META - MultilanguagE Text Analyzer


A vast portion of the Web consists of text documents, thus methods for automatically analyzing text have great importance in the context of the Web.
Several techniques have been developed within the fields of Information Retrieval (IR) and Information Filtering (IF), and include indexing, scoring, and categorization of textual documents. Filtering and retrieval systems deal with the ranking of textual documents in order of relevance. Retrieval refers to the selection of documents from a fixed set, whereas filtering typically refers to selection of relevant documents from a stream of incoming data. Retrieval systems are generally concerned with satisfying a user's one-off information need (query); filtering systems are usually applied to attaining information for a user's long term interests (profiles). Categorization or classification of documents is another useful technique, somewhat related to IR and IF, that consists of assigning a document to one or more predefined categories. A classifier can be used, for example, to distinguish between relevant and irrelevant documents (where the relevance can be personalized for a particular user or group of users), or to help in the semiautomatic construction of large Webbased knowledge bases or hierarchical directories of topics like the Open Directory.

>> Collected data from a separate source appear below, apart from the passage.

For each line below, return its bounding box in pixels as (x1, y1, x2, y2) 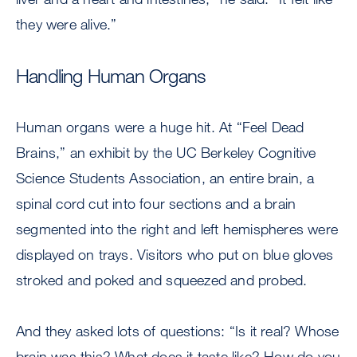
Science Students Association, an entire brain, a (16, 169, 315, 187)
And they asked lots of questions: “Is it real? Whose (16, 322, 339, 340)
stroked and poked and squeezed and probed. (16, 271, 308, 289)
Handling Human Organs (16, 64, 206, 88)
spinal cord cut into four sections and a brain (16, 194, 296, 213)
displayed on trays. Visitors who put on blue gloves (16, 245, 334, 264)
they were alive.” (16, 15, 117, 33)
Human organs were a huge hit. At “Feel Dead (16, 118, 304, 136)
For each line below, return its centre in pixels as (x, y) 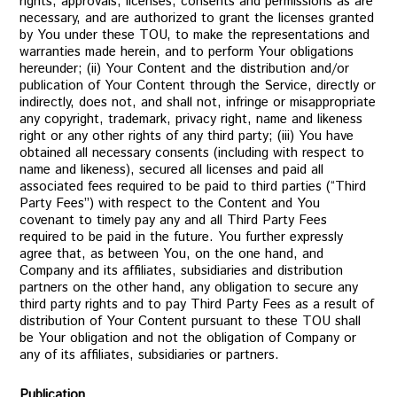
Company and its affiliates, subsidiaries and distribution (182, 271)
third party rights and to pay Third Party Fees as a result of (197, 304)
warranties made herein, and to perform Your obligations (187, 52)
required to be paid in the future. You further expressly (182, 237)
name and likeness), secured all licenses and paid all (172, 170)
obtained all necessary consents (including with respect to (192, 153)
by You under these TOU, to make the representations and (195, 35)
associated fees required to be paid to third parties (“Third (193, 187)
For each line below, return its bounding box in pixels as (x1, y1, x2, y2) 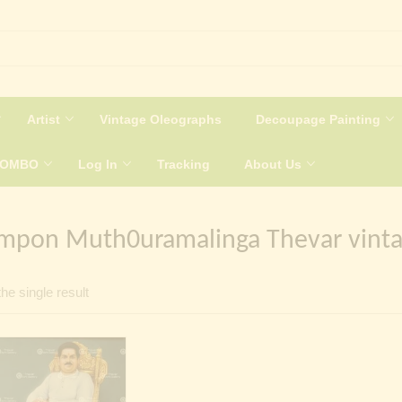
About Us (244, 156, 305, 171)
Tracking (157, 156, 210, 171)
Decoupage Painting (256, 111, 384, 127)
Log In (78, 156, 121, 171)
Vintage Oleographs (100, 111, 222, 127)
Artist (27, 111, 64, 127)
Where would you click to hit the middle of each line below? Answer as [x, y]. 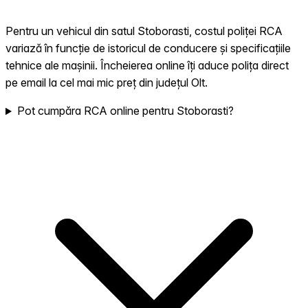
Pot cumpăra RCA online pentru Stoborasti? [125, 111]
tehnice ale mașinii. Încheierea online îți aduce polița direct [147, 66]
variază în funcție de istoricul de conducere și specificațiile [148, 48]
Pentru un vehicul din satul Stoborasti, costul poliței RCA [144, 31]
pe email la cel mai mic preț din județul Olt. [107, 83]
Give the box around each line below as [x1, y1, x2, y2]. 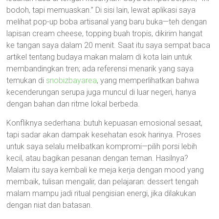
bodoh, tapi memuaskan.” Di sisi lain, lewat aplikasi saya [6, 5, 196, 15]
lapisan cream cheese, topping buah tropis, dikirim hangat [6, 29, 203, 38]
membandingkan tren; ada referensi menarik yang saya [6, 64, 194, 73]
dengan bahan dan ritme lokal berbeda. [6, 99, 140, 109]
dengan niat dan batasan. [6, 200, 93, 210]
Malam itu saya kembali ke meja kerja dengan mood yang [6, 165, 204, 175]
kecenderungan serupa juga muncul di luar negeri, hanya [6, 88, 197, 97]
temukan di [6, 76, 46, 85]
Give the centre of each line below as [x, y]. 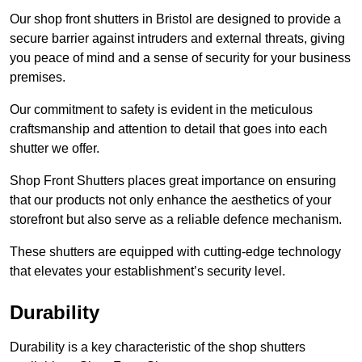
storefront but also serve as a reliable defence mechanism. [177, 219]
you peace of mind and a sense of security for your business [180, 57]
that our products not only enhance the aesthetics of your [170, 200]
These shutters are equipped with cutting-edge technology [175, 251]
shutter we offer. [56, 148]
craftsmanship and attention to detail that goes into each [168, 128]
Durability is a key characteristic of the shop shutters [158, 347]
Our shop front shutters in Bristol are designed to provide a [175, 19]
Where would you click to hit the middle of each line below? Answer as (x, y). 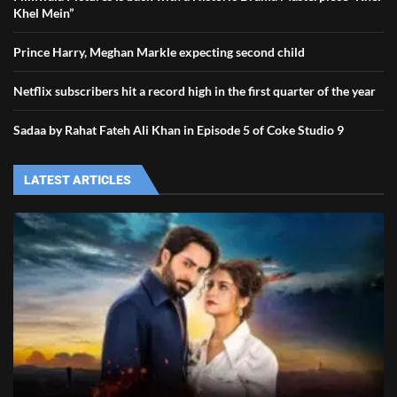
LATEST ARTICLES (78, 179)
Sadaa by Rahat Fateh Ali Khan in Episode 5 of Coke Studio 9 (179, 129)
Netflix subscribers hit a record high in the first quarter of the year (196, 90)
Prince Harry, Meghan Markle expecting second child (159, 51)
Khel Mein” (43, 12)
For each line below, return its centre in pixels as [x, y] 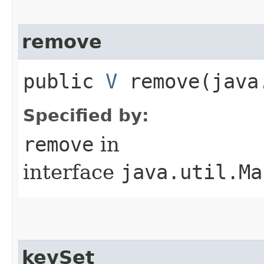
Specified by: [86, 115]
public [64, 81]
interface [72, 172]
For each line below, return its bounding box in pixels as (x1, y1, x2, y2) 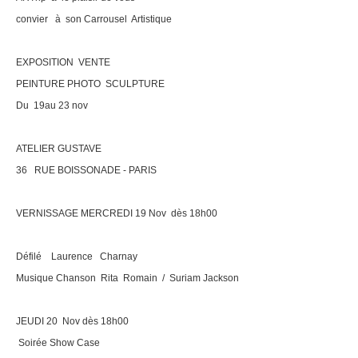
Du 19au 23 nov (16, 99, 88, 111)
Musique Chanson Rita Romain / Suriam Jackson (16, 272, 239, 284)
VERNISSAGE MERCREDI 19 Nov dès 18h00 (16, 207, 217, 219)
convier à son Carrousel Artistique (16, 13, 172, 25)
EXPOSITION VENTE (16, 56, 110, 68)
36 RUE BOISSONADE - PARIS (16, 164, 157, 176)
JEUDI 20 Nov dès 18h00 (16, 315, 129, 327)
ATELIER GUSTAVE (16, 142, 101, 154)
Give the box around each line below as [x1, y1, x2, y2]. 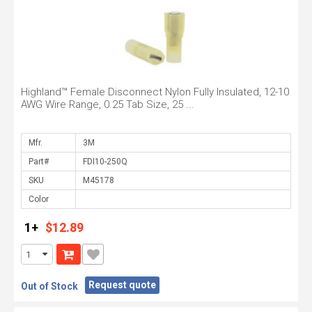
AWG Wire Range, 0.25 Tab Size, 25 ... [21, 98, 194, 111]
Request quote [88, 279, 156, 290]
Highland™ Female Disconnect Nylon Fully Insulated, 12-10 [21, 86, 289, 98]
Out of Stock [21, 281, 78, 292]
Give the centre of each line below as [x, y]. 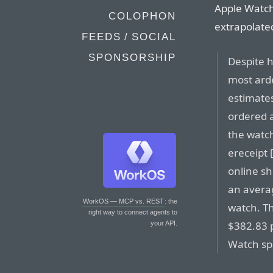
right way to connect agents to [133, 212]
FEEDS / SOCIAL [129, 37]
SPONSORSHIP [132, 58]
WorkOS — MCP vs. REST [123, 201]
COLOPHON [142, 16]
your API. [164, 223]
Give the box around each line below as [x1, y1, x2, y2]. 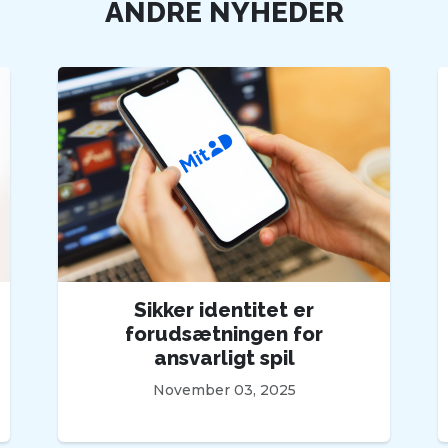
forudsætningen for [125, 322, 323, 347]
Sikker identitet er [134, 298, 314, 323]
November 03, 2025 [152, 381, 296, 400]
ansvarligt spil [153, 346, 295, 371]

In this scenario, the development of robust tools for both basic and more complex NLP tasks is becoming crucial. This paper describes META (MultilanguagE Text Analyzer), an infrastructure for processing textual documents over different languages. The main features of the proposed tool are:

  • The system is designed to clearly separate low-level tasks (such as data storage, location and loading of language resources) from data structures and algorithms.
  • The tool provides a baseline set of NLP components (Tokenizer, POS-tagger, ...) that can be extended and modified by the user according to the tasks to be accomplished.
  • The architecture was conceived so that language-independent components for both basic and more complex tasks, such as Word Sense Disambiguation, can be easily included.
  • Indexing structures produced by the META can be exported in different formats, thus allowing an easy integration with both IR and IF systems.